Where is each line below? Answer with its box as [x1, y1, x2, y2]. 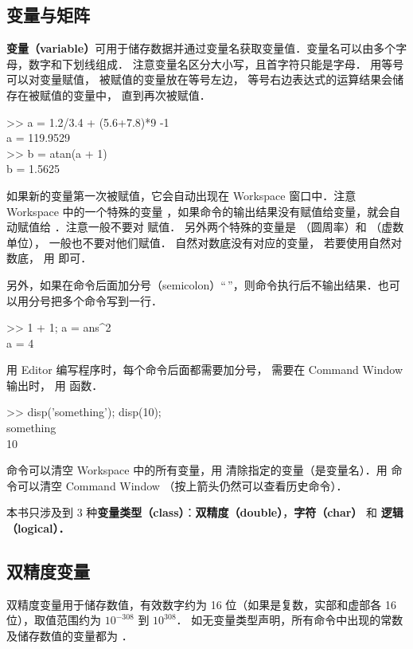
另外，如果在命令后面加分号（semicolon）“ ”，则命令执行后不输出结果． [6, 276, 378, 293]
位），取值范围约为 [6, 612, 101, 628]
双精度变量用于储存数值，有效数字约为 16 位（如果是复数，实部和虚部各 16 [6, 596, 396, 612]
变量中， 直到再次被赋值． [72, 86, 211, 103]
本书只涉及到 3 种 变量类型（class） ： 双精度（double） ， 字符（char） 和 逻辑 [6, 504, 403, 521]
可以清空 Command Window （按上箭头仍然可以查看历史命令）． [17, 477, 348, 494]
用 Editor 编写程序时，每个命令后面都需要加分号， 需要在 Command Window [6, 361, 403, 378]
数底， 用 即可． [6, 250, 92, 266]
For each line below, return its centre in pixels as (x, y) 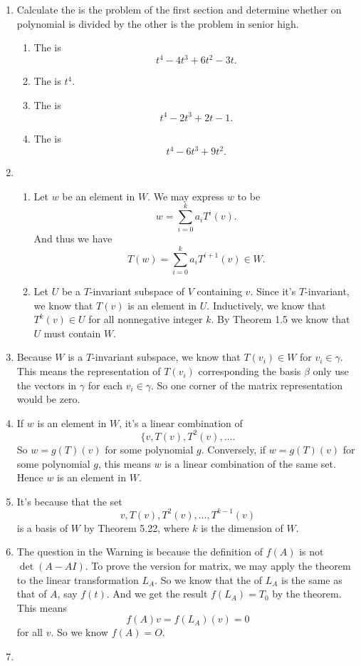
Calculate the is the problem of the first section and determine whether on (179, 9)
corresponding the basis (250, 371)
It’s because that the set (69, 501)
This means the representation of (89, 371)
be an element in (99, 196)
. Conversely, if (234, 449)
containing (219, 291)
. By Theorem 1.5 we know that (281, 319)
※ ※ ※
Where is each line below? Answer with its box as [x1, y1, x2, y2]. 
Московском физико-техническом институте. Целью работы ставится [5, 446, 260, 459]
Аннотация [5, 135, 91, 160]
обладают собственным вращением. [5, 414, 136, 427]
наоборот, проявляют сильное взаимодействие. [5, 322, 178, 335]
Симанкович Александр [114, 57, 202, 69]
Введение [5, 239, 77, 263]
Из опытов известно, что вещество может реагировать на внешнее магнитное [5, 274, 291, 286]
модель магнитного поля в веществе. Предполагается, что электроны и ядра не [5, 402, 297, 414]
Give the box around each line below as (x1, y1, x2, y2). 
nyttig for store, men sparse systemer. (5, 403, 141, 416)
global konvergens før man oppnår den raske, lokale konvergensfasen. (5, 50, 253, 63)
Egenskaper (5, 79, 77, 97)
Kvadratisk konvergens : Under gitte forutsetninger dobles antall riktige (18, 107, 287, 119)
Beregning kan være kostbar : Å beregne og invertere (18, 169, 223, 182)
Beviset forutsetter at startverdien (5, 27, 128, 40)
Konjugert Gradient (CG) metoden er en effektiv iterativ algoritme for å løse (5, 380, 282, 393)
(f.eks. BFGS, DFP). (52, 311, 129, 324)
※ ※ ※
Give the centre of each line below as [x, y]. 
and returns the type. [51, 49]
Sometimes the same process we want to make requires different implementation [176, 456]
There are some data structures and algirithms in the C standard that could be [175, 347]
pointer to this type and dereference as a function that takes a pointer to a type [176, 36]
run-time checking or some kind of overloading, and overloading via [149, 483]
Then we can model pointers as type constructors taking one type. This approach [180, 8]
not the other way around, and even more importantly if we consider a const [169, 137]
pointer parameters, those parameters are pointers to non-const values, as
※ ※ ※
◆ **Assignment**
Your copy should hold only the lines above from the one containing "双精度变量用于储存数值，有效数字约为 16 位（如果是复数，实部和虚部各" through the one containing "It’s because that the set (69, 501)", exactly as written and free of pictures.

◆ **Output for this task**
双精度变量用于储存数值，有效数字约为 16 位（如果是复数，实部和虚部各 16 [6, 596, 396, 612]
变量中， 直到再次被赋值． [72, 86, 211, 103]
本书只涉及到 3 种 变量类型（class） ： 双精度（double） ， 字符（char） 和 逻辑 [6, 504, 403, 521]
可以清空 Command Window （按上箭头仍然可以查看历史命令）． [17, 477, 348, 494]
用 Editor 编写程序时，每个命令后面都需要加分号， 需要在 Command Window [6, 361, 403, 378]
数底， 用 即可． [6, 250, 92, 266]
For each line below, return its centre in pixels as (x, y) 
Calculate the is the problem of the first section and determine whether on (179, 9)
corresponding the basis (250, 371)
It’s because that the set (69, 501)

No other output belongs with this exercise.